= Icosian =

Specific set of Hamiltonian quaternions with the same symmetry as the 600-cell

In mathematics, the icosians are a specific set of Hamiltonian quaternions with the same symmetry as the 600-cell. The term can be used to refer to two related, but distinct, concepts:

- The icosian group: a multiplicative group of 120 quaternions, positioned at the vertices of a 600-cell of unit radius. This group is isomorphic to the binary icosahedral group of order 120.
- The icosian ring: all finite sums of the 120 unit icosians.

==Unit icosians==
The icosian group, consisting of the 120 unit icosians, comprises the distinct even permutations of

- ½(±2, 0, 0, 0) (resulting in 8 icosians),
- ½(±1, ±1, ±1, ±1) (resulting in 16 icosians),
- ½(0, ±1, ±1/φ, ±φ) (resulting in 96 icosians).
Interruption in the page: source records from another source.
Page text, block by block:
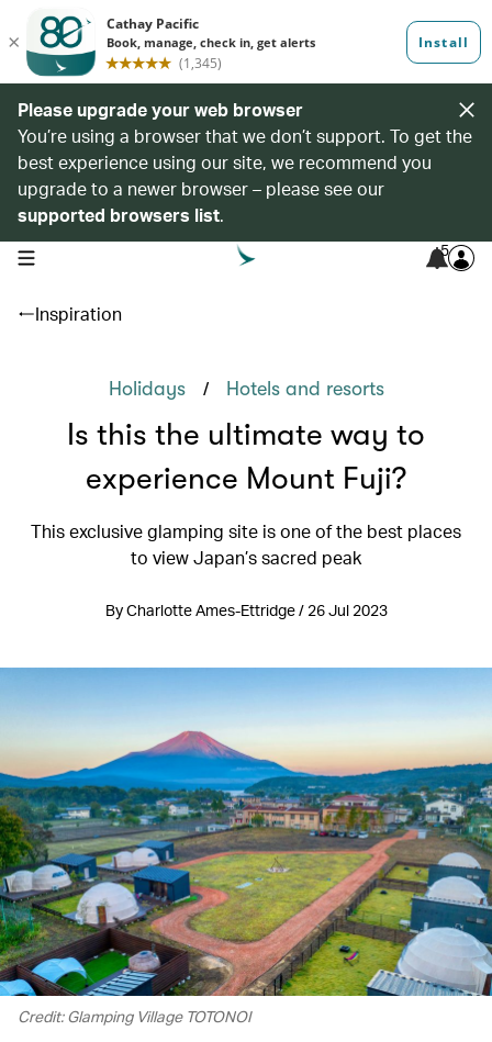
Please upgrade your web browser
You’re using a browser that we don’t support. To get the
best experience using our site, we recommend you
upgrade to a newer browser – please see our
supported browsers list.
open navigation menu 5
Inspiration
Holidays / Hotels and resorts
Is this the ultimate way to
experience Mount Fuji?
This exclusive glamping site is one of the best places
to view Japan’s sacred peak
By Charlotte Ames-Ettridge / 26 Jul 2023
Credit: Glamping Village TOTONOI
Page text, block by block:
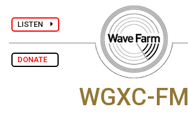
LISTEN
DONATE
WGXC-FM
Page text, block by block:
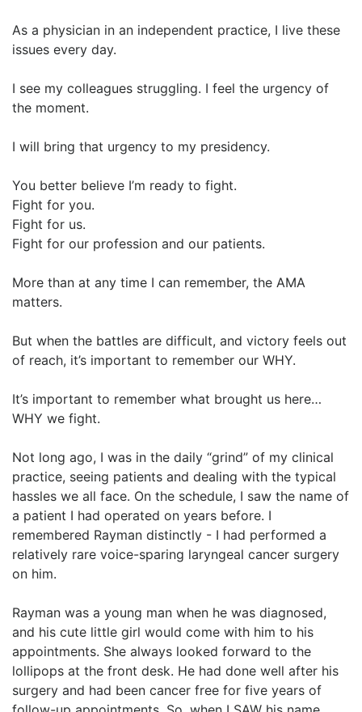
As a physician in an independent practice, I live these
issues every day.
I see my colleagues struggling. I feel the urgency of
the moment.
I will bring that urgency to my presidency.
You better believe I’m ready to fight.
Fight for you.
Fight for us.
Fight for our profession and our patients.
More than at any time I can remember, the AMA
matters.
But when the battles are difficult, and victory feels out
of reach, it’s important to remember our WHY.
It’s important to remember what brought us here…
WHY we fight.
Not long ago, I was in the daily “grind” of my clinical
practice, seeing patients and dealing with the typical
hassles we all face. On the schedule, I saw the name of
a patient I had operated on years before. I
remembered Rayman distinctly - I had performed a
relatively rare voice-sparing laryngeal cancer surgery
on him.
Rayman was a young man when he was diagnosed,
and his cute little girl would come with him to his
appointments. She always looked forward to the
lollipops at the front desk. He had done well after his
surgery and had been cancer free for five years of
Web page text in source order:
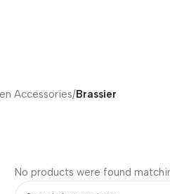
Accessories/Brassier
No products were found
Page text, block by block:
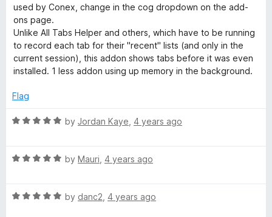
used by Conex, change in the cog dropdown on the add-
ons page.
Unlike All Tabs Helper and others, which have to be running
to record each tab for their "recent" lists (and only in the
current session), this addon shows tabs before it was even
installed. 1 less addon using up memory in the background.
Flag
R
e
o
by Jordan Kaye 4 years ago
R
e
by Mauri 4 years ago
R
by danc2 4 years ago
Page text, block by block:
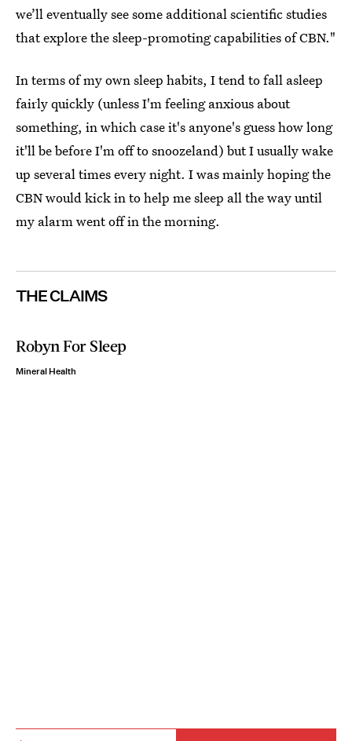
we’ll eventually see some additional scientific studies
that explore the sleep-promoting capabilities of CBN."
In terms of my own sleep habits, I tend to fall asleep
fairly quickly (unless I'm feeling anxious about
something, in which case it's anyone's guess how long
it'll be before I'm off to snoozeland) but I usually wake
up several times every night. I was mainly hoping the
CBN would kick in to help me sleep all the way until
my alarm went off in the morning.
THE CLAIMS
Robyn For Sleep
Mineral Health

In this case, the vector (a, b, c, d) refers to the quaternion a + bi + cj + dk, and φ represents the golden ratio (√5 + 1)/2. These 120 vectors form the vertices of a 600-cell, whose symmetry group is the Coxeter group H4 of order 14400. In addition, the 600 icosians of norm 2 form the vertices of a 120-cell. Other subgroups of icosians correspond to the tesseract, 16-cell and 24-cell.

==Icosian ring==
The icosians are a subset of quaternions of the form, (a + b√5) + (c + d√5)i + (e + f√5)j + (g + h√5)k, where the eight variables are rational numbers. (Note: The complex numbers of the form a + b√5 , where a and b are both rational, are sometimes referred to as the golden field owing to their connection with the golden ratio.). This quaternion is only an icosian if the vector (a, b, c, d, e, f, g, h) is a point on a lattice L, which is isomorphic to an E8 lattice.

More precisely, the quaternion norm of the above element is (a + b√5)^{2} + (c + d√5)^{2} + (e + f√5)^{2} + (g + h√5)^{2}. Its Euclidean norm is defined as u + v if the quaternion norm is u + v√5. This Euclidean norm defines a quadratic form on L, under which the lattice is isomorphic to the E8 lattice.

This construction shows that the Coxeter group $H_4$ embeds as a subgroup of $E_8$. Indeed, a linear isomorphism that preserves the quaternion norm also preserves the Euclidean norm.